The regulatory interplay between plasmid-borne H-NS family protein and VirBR-like protein is conserved in IncX1, IncX2, and IncX3 plasmids. (A) Relative mRNA abundance of actX, virB6, and virD4 in BW25113/pQD419 (WT) and its derivates. Different letters indicate significant differences between strains, based on one way ANOVA with Tukey’s multiple comparison test. (B) Conjugation frequencies of IncX3 plasmid pQD419 in BW25113 (WT) and its derivates. ** for P< .01, *** for P< .001, ns for not significant, compared with “WT”, based on one way ANOVA with Dunnett’s multiple comparison test. (C) Fluorescence intensity of eGFP under the control of IncX1 T4SS promoter in the presence of H-NS^IncX1 or H-NS^IncX1 and VirBR^IncX1. ** for P< .01, *** for P< .001, **** for P< .0001, based on one way ANOVA with Tukey’s multiple comparison test. (D) Fluorescence intensity of eGFP under the control of IncX2 T4SS promoter in the presence of Sfx or Sfx and VirBR^IncX2. **** for P< .0001, ns for not significant, based on one way ANOVA with Tukey’s multiple comparison test. (E) Relative mRNA abundance of actX, tivB6, and cplX1 in BW25113/R6K (WT) and its derivates.
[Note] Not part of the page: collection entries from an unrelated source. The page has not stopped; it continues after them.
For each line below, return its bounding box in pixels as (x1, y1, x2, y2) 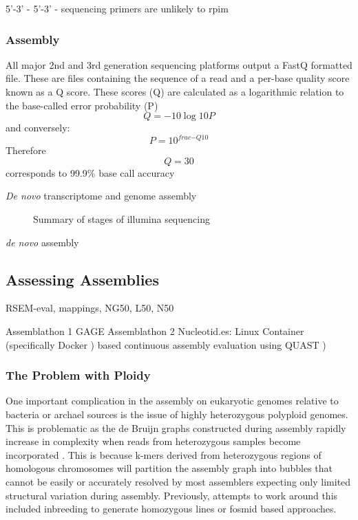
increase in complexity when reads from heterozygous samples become (6, 434, 301, 448)
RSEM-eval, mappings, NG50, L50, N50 (6, 301, 174, 315)
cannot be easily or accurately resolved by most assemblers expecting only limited (6, 475, 351, 489)
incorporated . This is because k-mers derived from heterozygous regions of (6, 447, 322, 462)
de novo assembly (6, 235, 79, 249)
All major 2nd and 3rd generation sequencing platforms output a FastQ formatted (6, 57, 352, 72)
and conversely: (6, 120, 70, 135)
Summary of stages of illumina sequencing (33, 212, 210, 226)
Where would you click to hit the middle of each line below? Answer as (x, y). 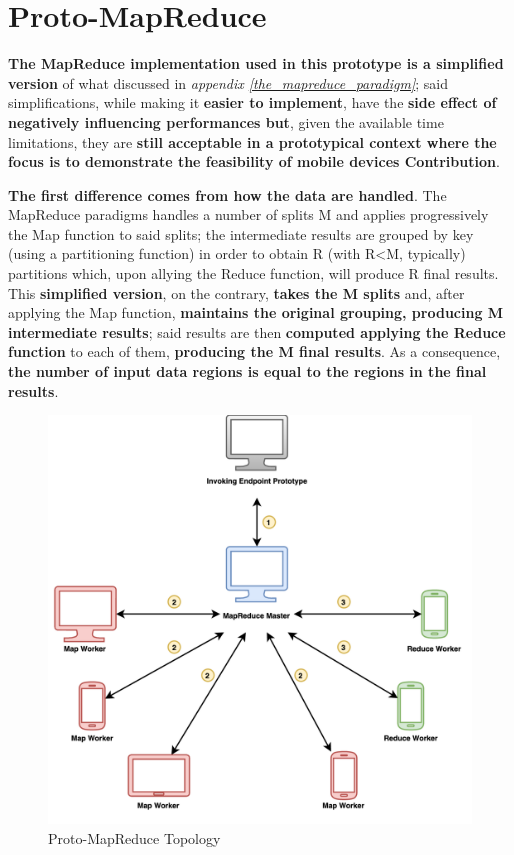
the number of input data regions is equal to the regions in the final (247, 371)
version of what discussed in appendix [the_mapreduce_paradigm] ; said (228, 82)
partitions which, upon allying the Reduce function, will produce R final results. (253, 273)
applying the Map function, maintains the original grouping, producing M (256, 312)
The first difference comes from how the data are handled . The (227, 194)
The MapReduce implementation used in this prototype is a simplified (256, 63)
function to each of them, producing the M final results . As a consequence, (254, 351)
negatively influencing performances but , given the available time (226, 121)
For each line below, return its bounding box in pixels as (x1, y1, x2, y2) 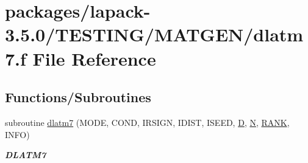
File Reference (32, 46, 156, 71)
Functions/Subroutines (5, 88, 151, 106)
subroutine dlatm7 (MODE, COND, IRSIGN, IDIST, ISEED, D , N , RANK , (5, 116, 290, 128)
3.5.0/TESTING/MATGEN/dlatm (5, 22, 304, 47)
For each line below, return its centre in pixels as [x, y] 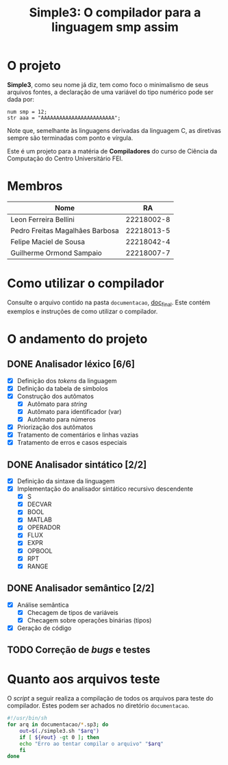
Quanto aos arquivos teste [84, 679]
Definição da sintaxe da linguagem [66, 481]
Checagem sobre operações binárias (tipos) [89, 620]
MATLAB [40, 520]
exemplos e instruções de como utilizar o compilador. [83, 311]
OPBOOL [40, 550]
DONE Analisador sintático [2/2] [77, 464]
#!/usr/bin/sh [27, 718]
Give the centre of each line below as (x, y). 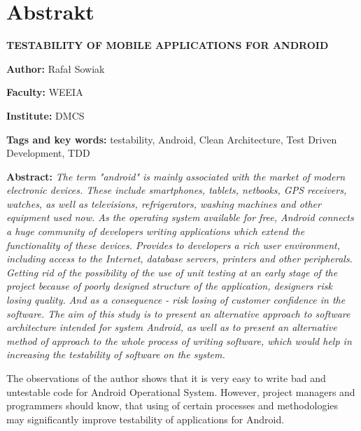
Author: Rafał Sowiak (56, 68)
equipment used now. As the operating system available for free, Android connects (180, 217)
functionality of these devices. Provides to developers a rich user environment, (174, 245)
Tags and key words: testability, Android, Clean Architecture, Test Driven (172, 139)
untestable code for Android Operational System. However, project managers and (181, 391)
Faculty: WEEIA (45, 92)
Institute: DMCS (45, 115)
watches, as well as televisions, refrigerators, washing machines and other (164, 203)
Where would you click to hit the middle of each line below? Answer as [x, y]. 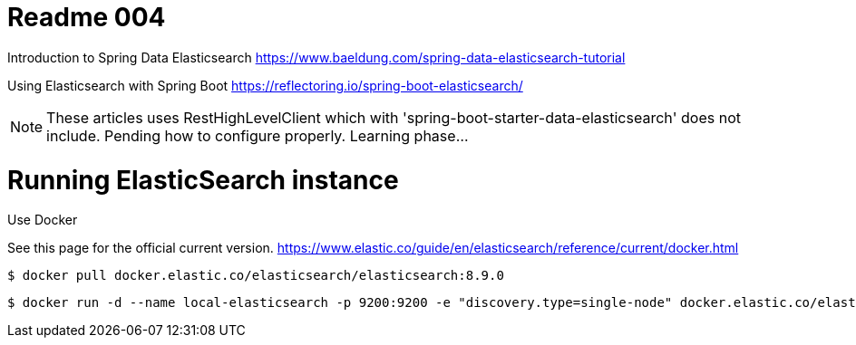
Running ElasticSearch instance [203, 180]
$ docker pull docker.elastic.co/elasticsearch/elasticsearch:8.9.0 [256, 276]
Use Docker [43, 220]
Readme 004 [87, 17]
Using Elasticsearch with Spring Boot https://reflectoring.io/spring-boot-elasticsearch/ [265, 85]
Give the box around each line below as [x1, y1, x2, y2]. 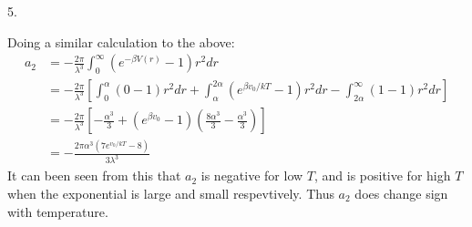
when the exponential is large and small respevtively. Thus [7, 183, 334, 202]
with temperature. [7, 201, 108, 221]
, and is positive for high [313, 166, 451, 185]
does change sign [354, 183, 448, 202]
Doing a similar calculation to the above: [7, 32, 235, 51]
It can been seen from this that [7, 166, 181, 185]
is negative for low [200, 166, 303, 185]

Different letters indicate significant differences between strains, based on one way ANOVA with Tukey’s multiple comparison test. (F) Conjugation frequencies of IncX2 plasmid R6K in BW25113 (WT) and its derivates. ** for P< .01, *** for P< .001, ns for not significant, compared with “WT”, based on one way ANOVA with Dunnett’s multiple comparison test.